> _Instructions to follow_
Scan the listing below for the word "outside" and copy every line that has it.

------------------------------------------------------------

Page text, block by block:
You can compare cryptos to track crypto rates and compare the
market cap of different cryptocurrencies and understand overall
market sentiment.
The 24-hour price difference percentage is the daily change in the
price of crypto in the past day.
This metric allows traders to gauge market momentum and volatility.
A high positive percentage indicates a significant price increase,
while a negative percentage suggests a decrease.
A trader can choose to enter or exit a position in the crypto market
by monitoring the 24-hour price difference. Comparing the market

------------------------------------------------------------

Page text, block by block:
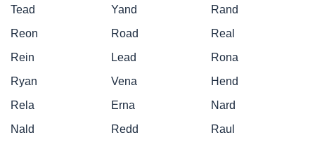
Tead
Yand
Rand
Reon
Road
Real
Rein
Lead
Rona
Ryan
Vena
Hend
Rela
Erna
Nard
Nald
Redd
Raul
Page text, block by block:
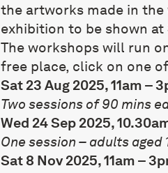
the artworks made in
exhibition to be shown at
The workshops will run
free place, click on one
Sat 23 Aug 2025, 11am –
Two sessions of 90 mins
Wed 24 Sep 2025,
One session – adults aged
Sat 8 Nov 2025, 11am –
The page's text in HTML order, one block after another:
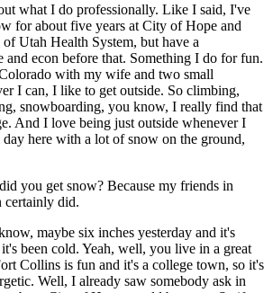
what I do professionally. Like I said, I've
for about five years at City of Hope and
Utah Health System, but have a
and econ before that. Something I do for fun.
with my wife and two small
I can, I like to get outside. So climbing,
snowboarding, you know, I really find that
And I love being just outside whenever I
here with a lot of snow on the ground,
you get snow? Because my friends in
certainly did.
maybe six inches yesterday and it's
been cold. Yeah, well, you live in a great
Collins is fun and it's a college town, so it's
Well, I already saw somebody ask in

------------------------------------------------------------

> _Exercise answer_
I can, I like to get outside. So climbing,
And I love being just outside whenever I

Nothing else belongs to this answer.